=== YOUR OBJECTIVE ===
Copy each line of the data below, character for character.

Extracted records:
□ □ □ □ □ □ □

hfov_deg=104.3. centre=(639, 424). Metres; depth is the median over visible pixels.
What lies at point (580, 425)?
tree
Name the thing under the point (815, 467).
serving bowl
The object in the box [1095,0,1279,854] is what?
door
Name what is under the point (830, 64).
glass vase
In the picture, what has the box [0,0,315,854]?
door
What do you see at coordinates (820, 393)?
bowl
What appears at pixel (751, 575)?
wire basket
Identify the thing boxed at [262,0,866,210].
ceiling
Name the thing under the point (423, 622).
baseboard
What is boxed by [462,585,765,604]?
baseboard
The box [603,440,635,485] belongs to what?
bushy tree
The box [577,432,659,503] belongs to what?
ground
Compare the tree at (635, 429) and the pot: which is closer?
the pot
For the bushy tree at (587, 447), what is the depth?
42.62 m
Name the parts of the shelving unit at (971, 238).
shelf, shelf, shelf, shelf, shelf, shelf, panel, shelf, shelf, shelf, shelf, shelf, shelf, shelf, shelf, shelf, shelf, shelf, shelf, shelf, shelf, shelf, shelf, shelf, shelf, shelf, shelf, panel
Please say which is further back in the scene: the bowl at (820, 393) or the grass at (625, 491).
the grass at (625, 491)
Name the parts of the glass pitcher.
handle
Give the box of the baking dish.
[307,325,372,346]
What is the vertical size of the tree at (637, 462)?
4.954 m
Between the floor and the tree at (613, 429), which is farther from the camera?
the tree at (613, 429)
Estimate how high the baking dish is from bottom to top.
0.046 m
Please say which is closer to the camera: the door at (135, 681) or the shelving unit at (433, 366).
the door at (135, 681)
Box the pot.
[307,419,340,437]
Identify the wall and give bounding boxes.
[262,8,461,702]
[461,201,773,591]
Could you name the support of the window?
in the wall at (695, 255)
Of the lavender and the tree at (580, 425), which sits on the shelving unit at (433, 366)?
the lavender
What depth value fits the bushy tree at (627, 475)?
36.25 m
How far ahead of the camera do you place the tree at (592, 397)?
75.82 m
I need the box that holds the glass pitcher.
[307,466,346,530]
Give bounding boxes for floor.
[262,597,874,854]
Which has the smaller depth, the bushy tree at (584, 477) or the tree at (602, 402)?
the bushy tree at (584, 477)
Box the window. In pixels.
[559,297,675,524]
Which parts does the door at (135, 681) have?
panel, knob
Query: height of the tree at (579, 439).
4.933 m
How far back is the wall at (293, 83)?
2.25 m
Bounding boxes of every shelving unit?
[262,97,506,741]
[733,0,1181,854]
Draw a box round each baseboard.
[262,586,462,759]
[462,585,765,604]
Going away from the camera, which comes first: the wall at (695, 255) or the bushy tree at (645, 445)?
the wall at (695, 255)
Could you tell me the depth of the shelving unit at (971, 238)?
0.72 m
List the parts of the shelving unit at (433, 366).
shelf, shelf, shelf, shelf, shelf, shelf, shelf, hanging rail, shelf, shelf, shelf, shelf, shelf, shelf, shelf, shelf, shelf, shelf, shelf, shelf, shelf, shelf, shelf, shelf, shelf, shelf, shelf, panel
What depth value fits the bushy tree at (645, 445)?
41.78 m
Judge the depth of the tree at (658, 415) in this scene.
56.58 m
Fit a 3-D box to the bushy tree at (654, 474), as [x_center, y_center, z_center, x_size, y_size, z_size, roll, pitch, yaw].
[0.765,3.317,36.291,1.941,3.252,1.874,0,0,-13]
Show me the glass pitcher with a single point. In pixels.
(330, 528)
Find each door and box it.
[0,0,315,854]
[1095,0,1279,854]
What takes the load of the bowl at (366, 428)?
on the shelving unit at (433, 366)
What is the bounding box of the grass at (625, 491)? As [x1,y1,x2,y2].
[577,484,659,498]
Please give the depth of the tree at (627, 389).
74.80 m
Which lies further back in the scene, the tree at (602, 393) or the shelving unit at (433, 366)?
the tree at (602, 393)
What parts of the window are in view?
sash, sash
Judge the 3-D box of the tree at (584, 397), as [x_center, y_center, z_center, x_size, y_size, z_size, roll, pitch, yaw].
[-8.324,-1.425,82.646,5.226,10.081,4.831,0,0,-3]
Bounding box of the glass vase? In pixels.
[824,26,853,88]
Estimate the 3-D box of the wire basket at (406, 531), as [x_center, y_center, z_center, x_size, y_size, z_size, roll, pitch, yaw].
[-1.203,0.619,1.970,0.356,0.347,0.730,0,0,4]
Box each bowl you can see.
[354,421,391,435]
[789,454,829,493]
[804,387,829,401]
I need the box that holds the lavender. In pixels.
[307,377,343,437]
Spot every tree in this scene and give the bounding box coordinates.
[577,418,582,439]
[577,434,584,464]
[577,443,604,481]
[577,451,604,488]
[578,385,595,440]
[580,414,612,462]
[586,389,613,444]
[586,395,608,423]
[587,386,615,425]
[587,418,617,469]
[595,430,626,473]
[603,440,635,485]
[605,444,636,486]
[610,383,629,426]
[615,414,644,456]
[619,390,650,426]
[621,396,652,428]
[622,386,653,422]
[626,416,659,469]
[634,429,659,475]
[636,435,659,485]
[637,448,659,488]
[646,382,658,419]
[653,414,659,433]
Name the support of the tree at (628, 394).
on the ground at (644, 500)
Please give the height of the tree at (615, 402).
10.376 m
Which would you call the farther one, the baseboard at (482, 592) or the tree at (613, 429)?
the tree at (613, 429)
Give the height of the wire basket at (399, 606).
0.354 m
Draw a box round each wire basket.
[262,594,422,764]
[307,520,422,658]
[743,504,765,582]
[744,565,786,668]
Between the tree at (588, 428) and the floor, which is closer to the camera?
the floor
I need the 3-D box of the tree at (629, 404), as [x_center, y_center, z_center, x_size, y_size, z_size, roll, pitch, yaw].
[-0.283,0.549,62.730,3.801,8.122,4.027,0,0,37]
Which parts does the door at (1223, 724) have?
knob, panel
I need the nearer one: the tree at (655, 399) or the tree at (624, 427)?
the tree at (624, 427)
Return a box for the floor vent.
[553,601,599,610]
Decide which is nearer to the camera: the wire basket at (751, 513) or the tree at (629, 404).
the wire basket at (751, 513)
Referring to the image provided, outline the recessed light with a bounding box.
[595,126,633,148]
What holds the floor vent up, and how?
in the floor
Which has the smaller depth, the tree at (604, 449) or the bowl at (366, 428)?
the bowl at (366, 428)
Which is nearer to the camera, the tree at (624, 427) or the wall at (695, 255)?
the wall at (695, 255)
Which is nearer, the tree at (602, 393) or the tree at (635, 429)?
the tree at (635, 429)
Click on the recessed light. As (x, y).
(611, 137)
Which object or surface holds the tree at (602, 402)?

□ □ □ □ □ □ □

=== ANSWER TO THE PROBLEM ===
hfov_deg=104.3. centre=(639, 424). Metres; depth is the median over visible pixels.
What lies at point (580, 425)?
tree
Name the thing under the point (815, 467).
serving bowl
The object in the box [1095,0,1279,854] is what?
door
Name what is under the point (830, 64).
glass vase
In the picture, what has the box [0,0,315,854]?
door
What do you see at coordinates (820, 393)?
bowl
What appears at pixel (751, 575)?
wire basket
Identify the thing boxed at [262,0,866,210].
ceiling
Name the thing under the point (423, 622).
baseboard
What is boxed by [462,585,765,604]?
baseboard
The box [603,440,635,485] belongs to what?
bushy tree
The box [577,432,659,503] belongs to what?
ground
Compare the tree at (635, 429) and the pot: which is closer?
the pot
For the bushy tree at (587, 447), what is the depth?
42.62 m
Name the parts of the shelving unit at (971, 238).
shelf, shelf, shelf, shelf, shelf, shelf, panel, shelf, shelf, shelf, shelf, shelf, shelf, shelf, shelf, shelf, shelf, shelf, shelf, shelf, shelf, shelf, shelf, shelf, shelf, shelf, shelf, panel
Please say which is further back in the scene: the bowl at (820, 393) or the grass at (625, 491).
the grass at (625, 491)
Name the parts of the glass pitcher.
handle
Give the box of the baking dish.
[307,325,372,346]
What is the vertical size of the tree at (637, 462)?
4.954 m
Between the floor and the tree at (613, 429), which is farther from the camera?
the tree at (613, 429)
Estimate how high the baking dish is from bottom to top.
0.046 m
Please say which is closer to the camera: the door at (135, 681) or the shelving unit at (433, 366).
the door at (135, 681)
Box the pot.
[307,419,340,437]
Identify the wall and give bounding boxes.
[262,8,461,702]
[461,201,773,591]
Could you name the support of the window?
in the wall at (695, 255)
Of the lavender and the tree at (580, 425), which sits on the shelving unit at (433, 366)?
the lavender
What depth value fits the bushy tree at (627, 475)?
36.25 m
How far ahead of the camera do you place the tree at (592, 397)?
75.82 m
I need the box that holds the glass pitcher.
[307,466,346,530]
Give bounding boxes for floor.
[262,597,874,854]
Which has the smaller depth, the bushy tree at (584, 477) or the tree at (602, 402)?
the bushy tree at (584, 477)
Box the window. In pixels.
[559,297,675,524]
Which parts does the door at (135, 681) have?
panel, knob
Query: height of the tree at (579, 439).
4.933 m
How far back is the wall at (293, 83)?
2.25 m
Bounding boxes of every shelving unit?
[262,97,506,741]
[733,0,1181,854]
Draw a box round each baseboard.
[262,586,462,759]
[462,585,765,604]
Going away from the camera, which comes first: the wall at (695, 255) or the bushy tree at (645, 445)?
the wall at (695, 255)
Could you tell me the depth of the shelving unit at (971, 238)?
0.72 m
List the parts of the shelving unit at (433, 366).
shelf, shelf, shelf, shelf, shelf, shelf, shelf, hanging rail, shelf, shelf, shelf, shelf, shelf, shelf, shelf, shelf, shelf, shelf, shelf, shelf, shelf, shelf, shelf, shelf, shelf, shelf, shelf, panel
What depth value fits the bushy tree at (645, 445)?
41.78 m
Judge the depth of the tree at (658, 415) in this scene.
56.58 m
Fit a 3-D box to the bushy tree at (654, 474), as [x_center, y_center, z_center, x_size, y_size, z_size, roll, pitch, yaw].
[0.765,3.317,36.291,1.941,3.252,1.874,0,0,-13]
Show me the glass pitcher with a single point. In pixels.
(330, 528)
Find each door and box it.
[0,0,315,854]
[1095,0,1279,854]
What takes the load of the bowl at (366, 428)?
on the shelving unit at (433, 366)
What is the bounding box of the grass at (625, 491)? As [x1,y1,x2,y2].
[577,484,659,498]
Please give the depth of the tree at (627, 389).
74.80 m
Which lies further back in the scene, the tree at (602, 393) or the shelving unit at (433, 366)?
the tree at (602, 393)
What parts of the window are in view?
sash, sash
Judge the 3-D box of the tree at (584, 397), as [x_center, y_center, z_center, x_size, y_size, z_size, roll, pitch, yaw].
[-8.324,-1.425,82.646,5.226,10.081,4.831,0,0,-3]
Bounding box of the glass vase? In pixels.
[824,26,853,88]
Estimate the 3-D box of the wire basket at (406, 531), as [x_center, y_center, z_center, x_size, y_size, z_size, roll, pitch, yaw].
[-1.203,0.619,1.970,0.356,0.347,0.730,0,0,4]
Box each bowl you can see.
[354,421,391,435]
[789,454,829,493]
[804,387,829,401]
I need the box that holds the lavender. In pixels.
[307,377,343,437]
Spot every tree in this scene and give the bounding box coordinates.
[577,418,582,439]
[577,434,584,464]
[577,443,604,481]
[577,451,604,488]
[578,385,595,440]
[580,414,612,462]
[586,389,613,444]
[586,395,608,423]
[587,386,615,425]
[587,418,617,469]
[595,430,626,473]
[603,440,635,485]
[605,444,636,486]
[610,383,629,426]
[615,414,644,456]
[619,390,650,426]
[621,396,652,428]
[622,386,653,422]
[626,416,659,469]
[634,429,659,475]
[636,435,659,485]
[637,448,659,488]
[646,382,658,419]
[653,414,659,433]
Name the support of the tree at (628, 394).
on the ground at (644, 500)
Please give the height of the tree at (615, 402).
10.376 m
Which would you call the farther one, the baseboard at (482, 592) or the tree at (613, 429)?
the tree at (613, 429)
Give the height of the wire basket at (399, 606).
0.354 m
Draw a box round each wire basket.
[262,594,422,764]
[307,520,422,658]
[743,504,765,582]
[744,565,786,668]
Between the tree at (588, 428) and the floor, which is closer to the camera?
the floor
I need the 3-D box of the tree at (629, 404), as [x_center, y_center, z_center, x_size, y_size, z_size, roll, pitch, yaw].
[-0.283,0.549,62.730,3.801,8.122,4.027,0,0,37]
Which parts does the door at (1223, 724) have?
knob, panel
I need the nearer one: the tree at (655, 399) or the tree at (624, 427)?
the tree at (624, 427)
Return a box for the floor vent.
[553,601,599,610]
Decide which is nearer to the camera: the wire basket at (751, 513) or the tree at (629, 404).
the wire basket at (751, 513)
Referring to the image provided, outline the recessed light with a bounding box.
[595,126,633,148]
What holds the floor vent up, and how?
in the floor
Which has the smaller depth, the tree at (604, 449) or the bowl at (366, 428)?
the bowl at (366, 428)
Which is nearer to the camera, the tree at (624, 427) or the wall at (695, 255)?
the wall at (695, 255)
Which is nearer, the tree at (602, 393) or the tree at (635, 429)?
the tree at (635, 429)
Click on the recessed light. As (x, y).
(611, 137)
Which object or surface holds the tree at (602, 402)?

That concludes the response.